▶ **Requirement**
Reproduce only this stretch of the listing below: from the line with "Web page text" through the line with "Page text, block", exactly as written, with pictures excluded.

▶ **Data to examine**
* * * * * * *
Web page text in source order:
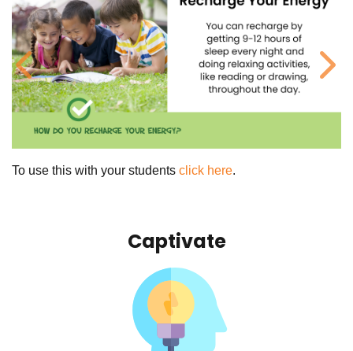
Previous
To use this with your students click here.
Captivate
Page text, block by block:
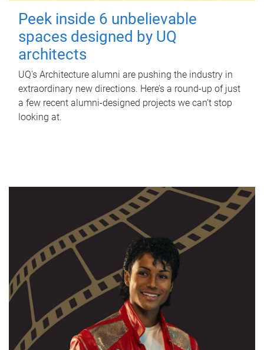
* * * * * * *
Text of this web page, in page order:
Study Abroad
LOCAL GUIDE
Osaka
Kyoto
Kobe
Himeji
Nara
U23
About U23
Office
* * * * * * *
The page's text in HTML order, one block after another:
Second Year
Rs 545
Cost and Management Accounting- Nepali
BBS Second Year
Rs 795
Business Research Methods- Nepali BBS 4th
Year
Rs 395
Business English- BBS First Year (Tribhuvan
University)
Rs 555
* * * * * * *
▶ **Written response**
Web page text in source order:
Previous
To use this with your students click here.
Captivate
Page text, block by block:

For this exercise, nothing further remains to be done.